In the meantime, Moyo will have policy drivers to implement, many of which will resonate with African lawyers, such as developing effective anti-corruption strategies, while encouraging the IBA’s many committees to provide ‘role model’ material to improve the practical exercise of law.
One area which will interest commercial law firms will be updating guidance for the extractive industries, in an attempt to ensure that current strategies meet investor protection needs, while meeting the developmental rights of communities where investments take place.
Balancing those competing demands will take political finesse, as well as Moyo’s skills in assembling interest groups across the legal spectrum which are not always known for close collaboration. Other ambitions look to cyber security, in setting up best practice guidelines for a framework that balances the roles and responsibilities of public bodies and private business.
The IBA’s digital resources, too, will be enabled to benefit lawyers, including in Africa, whose bar associations may struggle to access them. The opportunities that online training, development, and networking present are ones Africa Legal espouses in its own work; so such initiatives are to be welcomed.

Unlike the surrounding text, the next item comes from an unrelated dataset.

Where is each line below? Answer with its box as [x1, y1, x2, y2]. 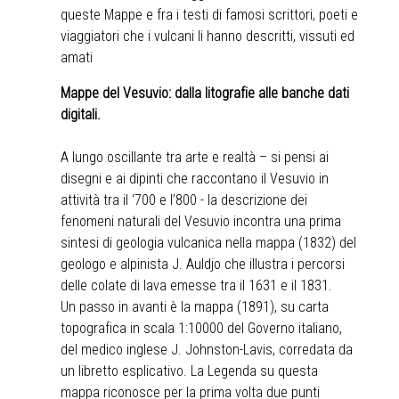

Such support will also benefit lawyers who hail from lower-income jurisdictions, such as those in Africa whose bar associations have historically suffered from under-investment, and younger lawyers, who need such resources to start up in practice.
Moyo’s agenda compares well with previous initiatives, such as a compelling, if challenging, report on harassment and bullying in law firms in 2019 or a 2017 joint OECD-IBA task force to develop standards and guidance to help trade lawyers’ combat corruption. He is liked and respected by many IBA councillors, and has a firm bedrock of member support, especially from Africans. He should be supported.